The problem has a name in every large engineering organization. Tribal knowledge.
It’s the understanding of a codebase that lives in engineers’ heads, the non-obvious design decisions, the workarounds, the reasons a particular pattern exists, that never makes it into documentation. When an AI coding assistant encounters a large, complex repository without that context, it makes edits that don’t hold. It calls tools repeatedly trying to orient itself. It produces suggestions that work in isolation and break in integration.
Meta built a system to fix this. The results, published today on Meta’s Engineering Blog by Krishna Ganeriwal, Plawan Rath, and Ashwini Verma, are worth paying attention to.
By the numbers
– 50+ specialized AI agents deployed to read the full codebase – 4,100+ files across four repositories and three programming languages – 59 concise context files produced, encoding tribal knowledge for each code area – 100% of code modules now have structured navigation guides (up from 5%) – ~40% reduction in AI agent tool calls per task, Meta’s own preliminary measurement*
*The 40% figure is self-reported from preliminary testing. It has not been independently validated.
How the system works
The core architecture is a pre-compute engine. Rather than waiting for an AI coding assistant to figure out a codebase in real time, the approach most current tools use, Meta’s system runs a swarm of agents ahead of time to read every file systematically.
Those agents produce 59 context files. Each file encodes what a human expert would know about that section of the codebase: navigation structure, non-obvious patterns, the design decisions that explain why the code looks the way it does. When an AI coding assistant is later invoked, it has those context files available as structured guidance rather than raw code it must interpret from scratch.
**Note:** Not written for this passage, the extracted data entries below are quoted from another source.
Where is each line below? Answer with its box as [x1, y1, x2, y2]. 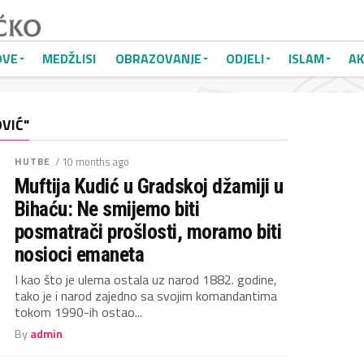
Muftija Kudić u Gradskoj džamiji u [15, 174, 284, 198]
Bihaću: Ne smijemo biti [15, 197, 200, 221]
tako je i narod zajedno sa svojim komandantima [15, 286, 277, 305]
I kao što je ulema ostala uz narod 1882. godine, [15, 270, 277, 289]
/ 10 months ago [54, 154, 129, 170]
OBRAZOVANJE [115, 49, 201, 68]
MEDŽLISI [42, 49, 96, 68]
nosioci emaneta [15, 242, 145, 266]
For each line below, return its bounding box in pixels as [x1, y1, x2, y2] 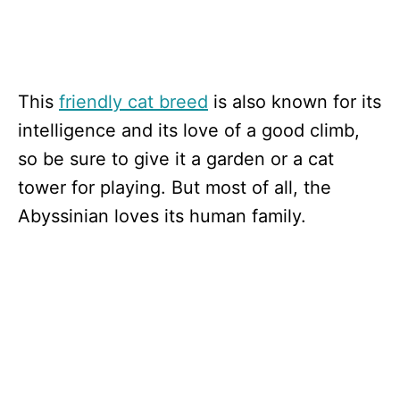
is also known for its [208, 91, 381, 112]
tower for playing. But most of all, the [18, 177, 331, 198]
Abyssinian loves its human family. [18, 205, 306, 227]
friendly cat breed [59, 91, 208, 112]
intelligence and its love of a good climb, [18, 120, 360, 141]
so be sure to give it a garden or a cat [18, 148, 334, 170]
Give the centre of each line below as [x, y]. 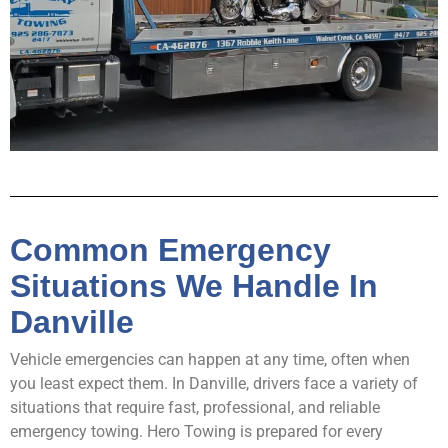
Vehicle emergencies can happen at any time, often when [210, 359]
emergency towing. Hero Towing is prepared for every [196, 431]
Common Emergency [170, 249]
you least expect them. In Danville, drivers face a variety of [214, 383]
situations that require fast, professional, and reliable [195, 407]
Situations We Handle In [194, 285]
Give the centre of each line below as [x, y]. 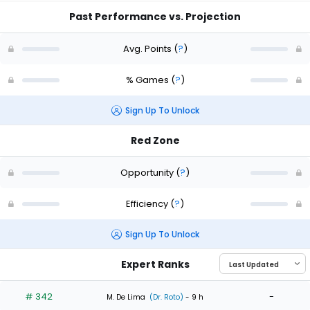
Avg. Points [148, 48]
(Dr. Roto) [165, 297]
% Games [148, 80]
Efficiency [148, 203]
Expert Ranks [155, 265]
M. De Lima [126, 297]
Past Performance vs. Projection [155, 17]
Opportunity [148, 172]
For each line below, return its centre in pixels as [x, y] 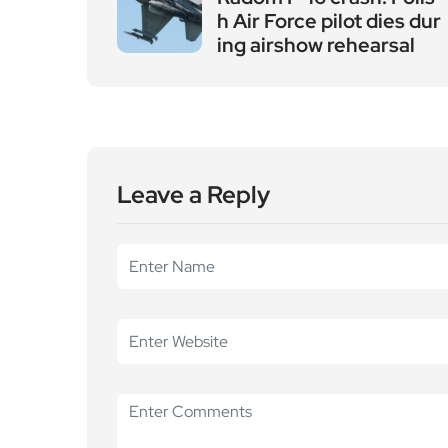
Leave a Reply [193, 194]
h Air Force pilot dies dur [329, 21]
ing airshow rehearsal [316, 45]
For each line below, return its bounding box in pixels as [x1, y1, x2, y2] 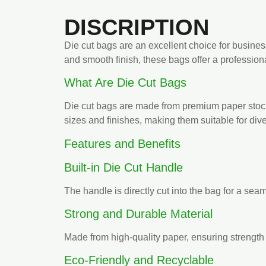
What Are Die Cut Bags [64, 76, 186, 90]
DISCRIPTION [64, 14, 209, 40]
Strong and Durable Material [64, 207, 213, 221]
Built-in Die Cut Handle [64, 160, 183, 174]
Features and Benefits [64, 137, 180, 150]

The codebase in question covers four repositories, three languages, and more than 4,100 files. Before this system, AI agents had navigation guides for 5% of those modules. Now they have guides for all of them.
Why developers and AI platform teams should care
This is a practitioner-grade case study from an engineering organization operating at scale. The tribal knowledge problem isn’t unique to Meta. It exists in any codebase large enough that no single engineer understands the whole thing.
The approach Meta describes is model-agnostic in design, the context files work as input to whatever AI coding assistant is in use. That portability matters. It means the architecture isn’t tied to a specific model release or API, which makes it more durable as the model landscape shifts.
The 40% reduction in tool calls has direct cost and performance implications. Every tool call is latency and, depending on the API, cost. An agent that needs fewer calls to complete a task is faster and cheaper to run.
What to watch
Meta hasn’t published this as a general-purpose tool, it’s a case study of an internal system applied to a specific codebase. The open question is whether the architecture generalizes. Does it work as well for codebases in different domains? What’s the cost of running 50+ agents for the initial pre-compute pass? How does the system handle rapid codebase evolution?
These questions aren’t answered in today’s post. Watch for follow-up publications from the named authors and for whether other frontier engineering organizations describe similar approaches.
TJS synthesis
Meta’s tribal knowledge system is one of the clearest published examples of a pre-compute context architecture for enterprise agentic AI. The approach trades upfront computation for runtime performance, an architectural bet that pays off when the codebase is stable enough to justify the investment. For AI platform teams building or buying agentic coding tools in 2026, this is the kind of first-party case study that should inform both build-vs-buy decisions and evaluation criteria. The metric to watch isn’t benchmark performance on generic tasks. It’s performance on your specific codebase. Meta’s system addresses exactly that gap.